● **What is being asked**:
Set down word for word each line from the one containing "Page text, block" through the end of the records, both included. Do not copy any pictures.

● **Extracted data**:
* * * *

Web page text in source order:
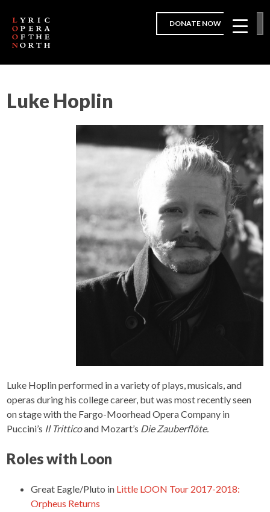
DONATE NOW
Luke Hoplin
Luke Hoplin performed in a variety of plays, musicals, and
operas during his college career, but was most recently seen
on stage with the Fargo-Moorhead Opera Company in
Puccini’s Il Tritticoand Mozart’s Die Zauberflöte.
Roles with Loon
Great Eagle/Pluto in Little LOON Tour 2017-2018:
Orpheus Returns
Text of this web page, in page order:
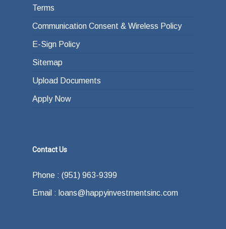
Terms
Communication Consent & Wireless Policy
E-Sign Policy
Sitemap
Upload Documents
Apply Now
Contact Us
Phone : (951) 963-9399
Email : loans@happyinvestmentsinc.com
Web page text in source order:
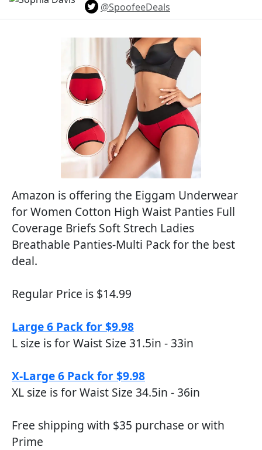
@SpoofeeDeals
Amazon is offering the Eiggam Underwear
for Women Cotton High Waist Panties Full
Coverage Briefs Soft Strech Ladies
Breathable Panties-Multi Pack for the best
deal.
Regular Price is $14.99
Large 6 Pack for $9.98
L size is for Waist Size 31.5in - 33in
X-Large 6 Pack for $9.98
XL size is for Waist Size 34.5in - 36in
Free shipping with $35 purchase or with
Prime
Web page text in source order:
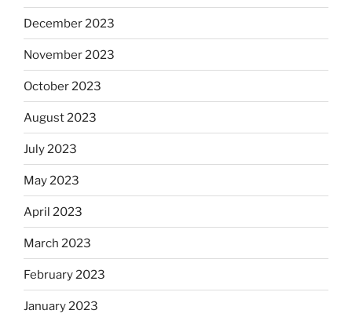
December 2023
November 2023
October 2023
August 2023
July 2023
May 2023
April 2023
March 2023
February 2023
January 2023
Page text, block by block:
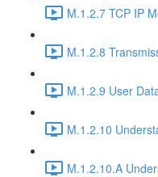
M.1.2.7 TCP IP
M.1.2.8
M.1.2.9 User
M.1.2.10
M.1.2.10.A
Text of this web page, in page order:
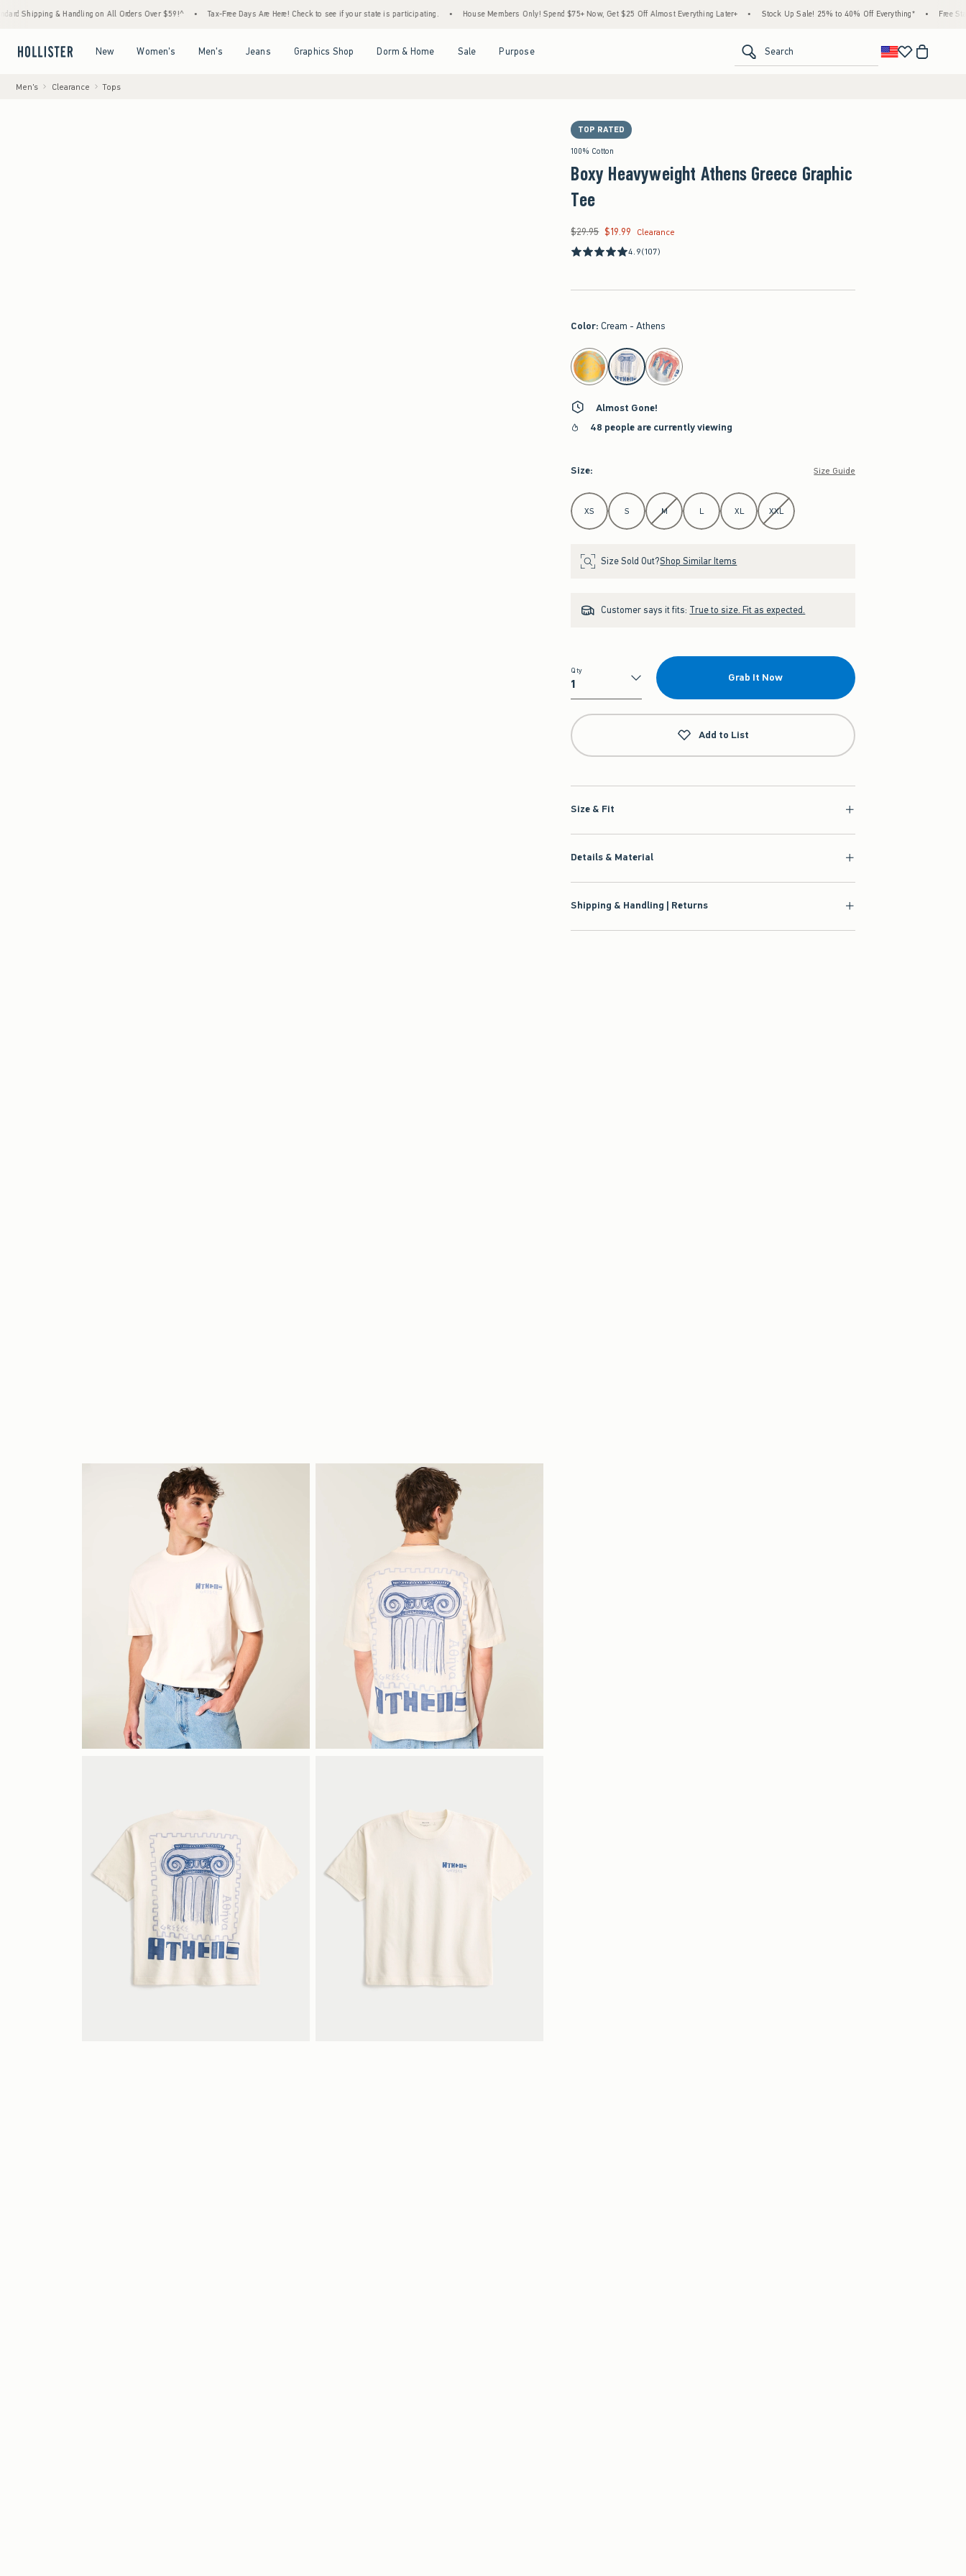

* * * *

● **Your response**:
Page text, block by block:
M.1.2.7 TCP IP
M.1.2.8
M.1.2.9 User
M.1.2.10
M.1.2.10.A
Text of this web page, in page order:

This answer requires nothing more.